In [1]:
%run 0.1-data-import.ipynb

## 1.0 Early Exploratory Data Analysis

#### 1.0.1 Basic Data Checks

In [2]:
dfs = ['train', 'stores', 'oil']
unique_columns = [['store_nbr', 'family', 'date'], 
                  ['store_nbr'], 
                  ['date']]

for df_name, uni in zip(dfs, unique_columns):
    df = globals()[df_name]  # Access the DataFrame

    print(f'\033[1m{df_name}:\033[0m')
    
    print('\033[1mTypes\033[0m')
    print(df.dtypes)
    
    print('\033[1mShape\033[0m')
    print(df.shape)

    print('\033[1mMissing Values\033[0m')
    print(df.isnull().sum())
    
    print('\033[1mDuplicates\033[0m')
    print(df.duplicated(subset=uni, keep=False).sum())
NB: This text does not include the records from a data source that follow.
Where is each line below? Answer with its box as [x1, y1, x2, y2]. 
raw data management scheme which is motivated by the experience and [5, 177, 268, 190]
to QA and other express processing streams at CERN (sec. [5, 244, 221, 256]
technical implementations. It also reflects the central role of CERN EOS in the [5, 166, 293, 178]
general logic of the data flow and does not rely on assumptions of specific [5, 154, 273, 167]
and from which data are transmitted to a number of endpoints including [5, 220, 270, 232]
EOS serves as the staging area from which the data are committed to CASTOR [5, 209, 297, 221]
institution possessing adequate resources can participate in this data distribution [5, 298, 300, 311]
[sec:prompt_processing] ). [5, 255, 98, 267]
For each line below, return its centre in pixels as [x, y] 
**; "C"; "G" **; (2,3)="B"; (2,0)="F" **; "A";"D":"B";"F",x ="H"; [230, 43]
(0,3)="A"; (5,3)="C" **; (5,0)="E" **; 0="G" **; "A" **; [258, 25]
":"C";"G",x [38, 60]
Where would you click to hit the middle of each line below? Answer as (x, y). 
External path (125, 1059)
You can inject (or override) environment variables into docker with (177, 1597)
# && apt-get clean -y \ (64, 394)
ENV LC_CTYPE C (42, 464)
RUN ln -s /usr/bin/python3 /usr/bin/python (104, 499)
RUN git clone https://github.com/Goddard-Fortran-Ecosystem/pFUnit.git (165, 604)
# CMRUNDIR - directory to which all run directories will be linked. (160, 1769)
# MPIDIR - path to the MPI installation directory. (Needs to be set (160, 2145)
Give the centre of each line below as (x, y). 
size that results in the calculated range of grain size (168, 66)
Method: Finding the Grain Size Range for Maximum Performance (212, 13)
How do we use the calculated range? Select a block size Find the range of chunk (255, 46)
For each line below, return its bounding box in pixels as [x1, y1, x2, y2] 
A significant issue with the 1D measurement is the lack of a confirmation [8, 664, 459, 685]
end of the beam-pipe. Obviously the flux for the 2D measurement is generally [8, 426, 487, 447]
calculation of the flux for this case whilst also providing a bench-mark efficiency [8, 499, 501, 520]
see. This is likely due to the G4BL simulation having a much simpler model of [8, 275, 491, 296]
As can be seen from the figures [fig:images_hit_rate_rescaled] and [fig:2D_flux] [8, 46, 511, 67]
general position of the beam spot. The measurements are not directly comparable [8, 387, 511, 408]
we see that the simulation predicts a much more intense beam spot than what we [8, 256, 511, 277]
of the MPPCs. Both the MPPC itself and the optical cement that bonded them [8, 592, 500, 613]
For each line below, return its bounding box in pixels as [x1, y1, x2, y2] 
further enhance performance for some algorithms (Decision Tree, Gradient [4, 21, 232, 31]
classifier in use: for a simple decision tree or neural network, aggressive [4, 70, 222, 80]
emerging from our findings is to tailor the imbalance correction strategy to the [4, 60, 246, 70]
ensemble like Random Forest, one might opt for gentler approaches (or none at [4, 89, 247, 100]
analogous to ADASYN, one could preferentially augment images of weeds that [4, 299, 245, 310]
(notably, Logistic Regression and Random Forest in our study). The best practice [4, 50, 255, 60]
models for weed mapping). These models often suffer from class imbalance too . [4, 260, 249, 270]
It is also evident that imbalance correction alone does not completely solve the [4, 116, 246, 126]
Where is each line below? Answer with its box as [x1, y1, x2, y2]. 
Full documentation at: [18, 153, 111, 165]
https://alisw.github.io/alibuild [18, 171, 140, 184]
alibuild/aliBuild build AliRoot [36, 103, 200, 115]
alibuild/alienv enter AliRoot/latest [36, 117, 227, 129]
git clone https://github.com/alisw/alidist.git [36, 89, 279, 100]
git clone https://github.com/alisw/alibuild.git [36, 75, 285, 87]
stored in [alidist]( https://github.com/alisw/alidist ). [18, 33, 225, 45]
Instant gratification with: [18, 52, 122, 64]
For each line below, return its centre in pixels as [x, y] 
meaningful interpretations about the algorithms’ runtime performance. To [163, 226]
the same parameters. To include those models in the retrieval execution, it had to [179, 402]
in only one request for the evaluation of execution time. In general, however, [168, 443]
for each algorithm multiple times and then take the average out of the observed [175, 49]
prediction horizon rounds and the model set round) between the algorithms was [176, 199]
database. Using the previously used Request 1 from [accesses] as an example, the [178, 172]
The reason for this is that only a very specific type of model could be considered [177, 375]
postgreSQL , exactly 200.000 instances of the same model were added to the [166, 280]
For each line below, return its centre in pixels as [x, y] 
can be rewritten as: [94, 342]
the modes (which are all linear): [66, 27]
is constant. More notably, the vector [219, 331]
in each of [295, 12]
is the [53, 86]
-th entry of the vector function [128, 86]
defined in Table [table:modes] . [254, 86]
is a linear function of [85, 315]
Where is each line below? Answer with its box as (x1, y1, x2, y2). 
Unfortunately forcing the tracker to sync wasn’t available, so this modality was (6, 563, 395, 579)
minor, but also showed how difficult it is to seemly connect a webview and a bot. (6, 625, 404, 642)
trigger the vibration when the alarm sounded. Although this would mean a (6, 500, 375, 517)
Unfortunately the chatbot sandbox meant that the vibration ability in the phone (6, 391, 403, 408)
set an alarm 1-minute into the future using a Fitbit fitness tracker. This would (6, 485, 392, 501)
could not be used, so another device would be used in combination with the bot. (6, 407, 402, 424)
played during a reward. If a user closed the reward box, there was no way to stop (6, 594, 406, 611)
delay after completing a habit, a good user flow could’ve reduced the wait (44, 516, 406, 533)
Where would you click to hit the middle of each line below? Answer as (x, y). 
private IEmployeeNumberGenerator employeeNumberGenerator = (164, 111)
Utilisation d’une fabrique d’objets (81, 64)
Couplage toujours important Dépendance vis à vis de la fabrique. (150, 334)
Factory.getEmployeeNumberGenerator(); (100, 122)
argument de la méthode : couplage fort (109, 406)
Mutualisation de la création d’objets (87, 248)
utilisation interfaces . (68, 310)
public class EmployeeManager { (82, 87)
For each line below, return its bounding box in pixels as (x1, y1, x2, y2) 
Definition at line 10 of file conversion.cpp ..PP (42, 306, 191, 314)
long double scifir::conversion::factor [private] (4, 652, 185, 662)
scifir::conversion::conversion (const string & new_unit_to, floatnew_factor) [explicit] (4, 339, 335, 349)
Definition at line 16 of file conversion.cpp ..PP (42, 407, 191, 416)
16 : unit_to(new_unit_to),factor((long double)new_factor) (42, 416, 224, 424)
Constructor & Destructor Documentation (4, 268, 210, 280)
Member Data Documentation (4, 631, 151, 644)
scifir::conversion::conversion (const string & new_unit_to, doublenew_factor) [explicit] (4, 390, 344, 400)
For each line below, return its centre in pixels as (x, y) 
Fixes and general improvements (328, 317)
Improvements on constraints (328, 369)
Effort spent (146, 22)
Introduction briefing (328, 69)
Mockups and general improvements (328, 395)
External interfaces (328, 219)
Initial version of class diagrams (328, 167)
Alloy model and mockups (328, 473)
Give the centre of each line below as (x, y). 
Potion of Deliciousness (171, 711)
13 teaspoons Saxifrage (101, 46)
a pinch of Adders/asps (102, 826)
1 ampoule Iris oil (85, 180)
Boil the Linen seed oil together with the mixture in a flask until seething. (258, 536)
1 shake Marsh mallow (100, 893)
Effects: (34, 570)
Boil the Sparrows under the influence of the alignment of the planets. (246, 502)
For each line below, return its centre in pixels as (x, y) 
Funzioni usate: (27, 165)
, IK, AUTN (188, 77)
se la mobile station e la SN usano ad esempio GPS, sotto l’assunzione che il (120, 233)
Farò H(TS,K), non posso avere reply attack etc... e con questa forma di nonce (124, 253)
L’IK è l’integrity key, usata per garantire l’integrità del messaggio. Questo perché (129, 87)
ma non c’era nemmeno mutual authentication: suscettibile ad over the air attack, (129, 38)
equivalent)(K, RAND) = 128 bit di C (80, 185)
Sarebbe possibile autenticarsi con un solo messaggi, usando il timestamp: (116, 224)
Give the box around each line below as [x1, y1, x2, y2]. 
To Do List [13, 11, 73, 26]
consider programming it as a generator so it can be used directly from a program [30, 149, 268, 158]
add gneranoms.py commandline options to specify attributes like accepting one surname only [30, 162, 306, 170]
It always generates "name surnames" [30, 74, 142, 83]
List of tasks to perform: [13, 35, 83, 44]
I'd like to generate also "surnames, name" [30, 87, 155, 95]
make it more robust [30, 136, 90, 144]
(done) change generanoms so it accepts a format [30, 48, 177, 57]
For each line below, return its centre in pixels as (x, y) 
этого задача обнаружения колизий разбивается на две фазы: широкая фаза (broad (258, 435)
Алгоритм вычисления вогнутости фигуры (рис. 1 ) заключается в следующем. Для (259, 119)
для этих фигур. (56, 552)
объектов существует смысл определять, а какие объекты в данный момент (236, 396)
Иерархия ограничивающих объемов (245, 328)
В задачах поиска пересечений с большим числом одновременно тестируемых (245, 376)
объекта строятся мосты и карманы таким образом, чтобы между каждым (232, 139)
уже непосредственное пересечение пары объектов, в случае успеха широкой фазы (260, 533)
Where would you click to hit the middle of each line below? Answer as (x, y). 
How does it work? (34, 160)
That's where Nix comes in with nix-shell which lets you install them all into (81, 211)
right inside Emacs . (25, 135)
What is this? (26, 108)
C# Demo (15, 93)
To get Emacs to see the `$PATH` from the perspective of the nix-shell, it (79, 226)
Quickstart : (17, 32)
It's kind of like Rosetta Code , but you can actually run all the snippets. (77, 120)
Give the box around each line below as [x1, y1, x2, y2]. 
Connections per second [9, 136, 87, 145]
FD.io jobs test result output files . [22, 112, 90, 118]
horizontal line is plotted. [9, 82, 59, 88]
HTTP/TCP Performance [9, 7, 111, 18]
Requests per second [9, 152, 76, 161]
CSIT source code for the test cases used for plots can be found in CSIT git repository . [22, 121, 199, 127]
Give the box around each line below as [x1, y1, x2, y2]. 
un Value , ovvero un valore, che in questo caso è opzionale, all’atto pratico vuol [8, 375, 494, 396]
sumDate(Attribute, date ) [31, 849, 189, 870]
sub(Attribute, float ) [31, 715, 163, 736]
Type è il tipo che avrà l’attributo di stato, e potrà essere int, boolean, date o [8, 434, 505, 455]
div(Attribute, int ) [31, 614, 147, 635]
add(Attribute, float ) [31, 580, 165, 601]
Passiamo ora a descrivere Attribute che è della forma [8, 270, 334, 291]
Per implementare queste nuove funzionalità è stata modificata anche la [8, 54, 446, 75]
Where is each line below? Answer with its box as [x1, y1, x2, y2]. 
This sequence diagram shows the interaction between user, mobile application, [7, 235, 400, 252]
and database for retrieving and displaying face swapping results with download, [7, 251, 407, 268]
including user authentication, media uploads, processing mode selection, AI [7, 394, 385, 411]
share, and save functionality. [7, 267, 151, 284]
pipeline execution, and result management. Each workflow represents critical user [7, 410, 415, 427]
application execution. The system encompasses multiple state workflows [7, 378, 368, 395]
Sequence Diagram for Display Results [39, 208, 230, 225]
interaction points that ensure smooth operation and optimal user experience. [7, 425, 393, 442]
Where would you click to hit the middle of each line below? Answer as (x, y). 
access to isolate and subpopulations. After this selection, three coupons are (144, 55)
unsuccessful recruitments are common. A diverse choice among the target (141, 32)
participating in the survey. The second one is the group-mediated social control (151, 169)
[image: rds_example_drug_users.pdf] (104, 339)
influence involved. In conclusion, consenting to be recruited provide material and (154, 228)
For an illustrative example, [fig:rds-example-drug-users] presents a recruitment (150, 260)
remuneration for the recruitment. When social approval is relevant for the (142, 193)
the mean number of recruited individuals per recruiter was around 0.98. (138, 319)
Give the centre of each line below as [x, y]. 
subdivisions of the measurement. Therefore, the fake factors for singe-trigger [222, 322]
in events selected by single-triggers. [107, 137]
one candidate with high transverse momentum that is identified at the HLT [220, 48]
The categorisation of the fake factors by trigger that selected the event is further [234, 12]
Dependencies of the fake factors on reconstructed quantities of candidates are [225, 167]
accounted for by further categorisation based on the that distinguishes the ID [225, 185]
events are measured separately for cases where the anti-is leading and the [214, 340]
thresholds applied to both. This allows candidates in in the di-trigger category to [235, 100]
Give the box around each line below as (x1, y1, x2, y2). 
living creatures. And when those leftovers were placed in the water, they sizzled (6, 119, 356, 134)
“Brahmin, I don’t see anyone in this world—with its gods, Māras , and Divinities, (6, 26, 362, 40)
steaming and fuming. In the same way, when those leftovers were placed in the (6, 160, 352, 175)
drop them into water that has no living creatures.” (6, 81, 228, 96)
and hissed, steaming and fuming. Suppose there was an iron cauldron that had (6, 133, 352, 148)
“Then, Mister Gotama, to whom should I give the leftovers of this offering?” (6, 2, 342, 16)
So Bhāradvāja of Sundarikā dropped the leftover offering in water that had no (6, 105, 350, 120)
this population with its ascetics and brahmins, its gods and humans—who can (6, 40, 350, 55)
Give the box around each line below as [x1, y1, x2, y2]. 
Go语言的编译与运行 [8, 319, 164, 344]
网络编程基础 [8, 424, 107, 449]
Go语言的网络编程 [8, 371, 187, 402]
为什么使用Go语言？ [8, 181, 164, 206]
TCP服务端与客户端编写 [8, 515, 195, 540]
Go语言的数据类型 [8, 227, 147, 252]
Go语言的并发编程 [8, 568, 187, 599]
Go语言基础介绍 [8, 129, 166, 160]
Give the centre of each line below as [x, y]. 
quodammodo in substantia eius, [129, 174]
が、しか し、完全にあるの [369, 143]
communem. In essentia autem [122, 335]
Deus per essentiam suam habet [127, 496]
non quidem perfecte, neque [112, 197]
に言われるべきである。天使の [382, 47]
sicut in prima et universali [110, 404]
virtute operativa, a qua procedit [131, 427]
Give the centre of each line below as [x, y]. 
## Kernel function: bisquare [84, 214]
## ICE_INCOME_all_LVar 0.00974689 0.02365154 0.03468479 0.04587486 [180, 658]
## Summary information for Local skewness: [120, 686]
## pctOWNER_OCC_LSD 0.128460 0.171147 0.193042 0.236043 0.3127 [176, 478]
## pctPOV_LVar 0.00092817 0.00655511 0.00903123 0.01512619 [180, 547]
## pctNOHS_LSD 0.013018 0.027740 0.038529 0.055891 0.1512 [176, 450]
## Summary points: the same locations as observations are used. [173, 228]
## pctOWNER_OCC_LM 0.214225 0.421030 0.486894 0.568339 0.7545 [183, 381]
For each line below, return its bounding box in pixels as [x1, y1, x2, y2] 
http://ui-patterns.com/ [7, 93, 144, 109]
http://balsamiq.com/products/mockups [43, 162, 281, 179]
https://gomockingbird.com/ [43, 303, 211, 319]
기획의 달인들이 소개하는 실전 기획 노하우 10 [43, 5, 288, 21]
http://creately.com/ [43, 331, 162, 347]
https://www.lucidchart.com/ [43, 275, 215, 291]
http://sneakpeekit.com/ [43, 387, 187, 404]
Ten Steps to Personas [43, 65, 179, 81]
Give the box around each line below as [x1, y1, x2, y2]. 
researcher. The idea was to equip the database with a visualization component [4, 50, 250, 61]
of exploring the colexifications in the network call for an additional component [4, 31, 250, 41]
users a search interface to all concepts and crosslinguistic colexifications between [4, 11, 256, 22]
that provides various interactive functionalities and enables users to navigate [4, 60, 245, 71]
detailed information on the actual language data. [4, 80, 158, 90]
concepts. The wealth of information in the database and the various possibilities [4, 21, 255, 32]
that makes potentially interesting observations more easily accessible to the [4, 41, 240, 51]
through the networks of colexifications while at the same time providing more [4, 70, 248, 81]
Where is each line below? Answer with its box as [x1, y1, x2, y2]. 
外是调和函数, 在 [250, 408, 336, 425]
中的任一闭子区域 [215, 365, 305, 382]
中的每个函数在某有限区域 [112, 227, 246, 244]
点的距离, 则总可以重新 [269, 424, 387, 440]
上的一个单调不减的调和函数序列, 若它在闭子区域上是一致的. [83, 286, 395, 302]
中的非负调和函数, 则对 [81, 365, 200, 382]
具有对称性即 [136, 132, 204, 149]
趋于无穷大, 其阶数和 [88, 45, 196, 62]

    # Check for numeric columns
    if df.select_dtypes(include=[np.number]).empty:
        print('No numeric columns to describe')
    else:
        print('\033[1mNumeric Description\033[0m')
        print(df.describe().T)

    # Check for categorical columns
    if df.select_dtypes(include=['category']).empty:
        print('No categorical columns to describe')
    else:
        print('\033[1mCategoric Description\033[0m')
        print(df.describe(include=['category']).T)

    # Check for 'date' in unique columns and print min/max dates
    if 'date' in uni:
        print('\033[1mDate Range\033[0m')
        print(f"Min Date: {df['date'].min()}")
        print(f"Max Date: {df['date'].max()}")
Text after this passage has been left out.